Proszę o radę, który jest lepszy z tych dwóch ? Jeśli są inne ciekawe rowery do 2000zł, to proszę o przedstawienie, chętnie się zapoznam z nimi i wybiorę najlepszy.

PS- Dużo też czytałem, że najlepszym wyjściem od ostatniego czasu jest składanie roweru samemu. Ma się wtedy ramę jaka się podoba, koła można dopasować lepsze, jak i osprzęt i siodło. Co sądzicie o takim rozwiązaniu ? Z góry dziękuję za odpowiedzi.

Odnośnik do komentarza
Udostępnij na innych stronach

Składanie samemu raczej odpada, nie opłaca się ani trochę. Policz sobie z grubsza na jakichkolwiek częściach ( nowych) i zobaczysz że się nie kalkuluje.

 

Dorzuć 200 zł i kup Tribana 520, fajny rower. Szczerze mówiąc to na Krossa albo model 500 szkoda kasy, strasznie marne są.

 

Co do kół, wiadomo że Decathlon to jednak "sieciówka", ja pierwsze co po zakupie oddałbym rower do zaufanego serwisu chociażby na naciągnięcie szprych.

Odnośnik do komentarza
Udostępnij na innych stronach

Jak to ma być pierwsza szosa kupiłbym coś z używek żeby sprawdzić czy się na pewno tego chce, dodatkowo przy kupnie używki nic nie tracisz bo możesz ją sprzedać za podobne pieniądze co wydałeś a nowy od razu kilkadziesiąt % w dół. Jest dużo fajnych szos od 1500 do 2500 

http://allegro.pl/rower-szosowy-moser-73-m-kola28-i6420393323.html

http://allegro.pl/rower-szosowy-wheeler-510-kola28-i6432304452.html

nie wiem jaką masz nogę ale coś znajdziesz, sam się rozglądam za szosą i nie kupię nowej bo szkoda kasy na początek.

Odnośnik do komentarza
Udostępnij na innych stronach

Rower używany z Allegro ani trochę mnie nie przekonuję. W większości sklepów istnieje możliwość zwrotu sprzętu w przeciągu 30 dni jeśli nie spełnia oczekiwań. Tak samo jest np. w Decathlonie bo się pytałem. 520 niestety już nie było. Zostały 500. Czyli jeśli się nie opłaca składać to muszę poszukać coś gotowego. Znalazłem jeszcze Romet Huragan 1.0. Dużo ludzi poleca ale nie jest zbyt dostępny. Cenowo wygląda tak samo jak Triban 500. Ktoś miał styczność z tym rowerem ? WIem, że Romet miał kiedyś znaczenie, teraz niestety trochę traci, sama nazwa już mnie tak nie zachęca jak np. Kross, B`twin czy Scoot.

Odnośnik do komentarza
Udostępnij na innych stronach

Jak to ma być pierwsza szosa kupiłbym coś z używek żeby sprawdzić czy się na pewno tego chce, dodatkowo przy kupnie używki nic nie tracisz bo możesz ją sprzedać za podobne pieniądze co wydałeś a nowy od razu kilkadziesiąt % w dół. Jest dużo fajnych szos od 1500 do 2500 

 

http://allegro.pl/rower-szosowy-moser-73-m-kola28-i6420393323.html

 

http://allegro.pl/rower-szosowy-wheeler-510-kola28-i6432304452.html

 

nie wiem jaką masz nogę ale coś znajdziesz, sam się rozglądam za szosą i nie kupię nowej bo szkoda kasy na początek.

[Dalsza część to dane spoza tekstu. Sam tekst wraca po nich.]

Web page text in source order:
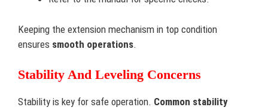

Myślę że nie masz racji- jeżeli mam już jakikolwiek rower i lubię na nim jeździć to szosa pozwoli mi cieszyć się jazdą jeszcze bardziej- dłuższe trasy,większe prędkości, nowe znajomości",stalowe"mięśnie nóg  bo nie oszukujmy się szosa zaczęła robić się coraz popularniejsza. Ja kupiłem nowy rower bo używki się " bałem" w sensie nie wiedziałem ile gleb zaliczyła - co mogło odbić się na wytrzymałości materiału ,ile km już na niej ktoś zrobił żeby od razu nie pakować się w wymianę zużytego osprzętu itp. 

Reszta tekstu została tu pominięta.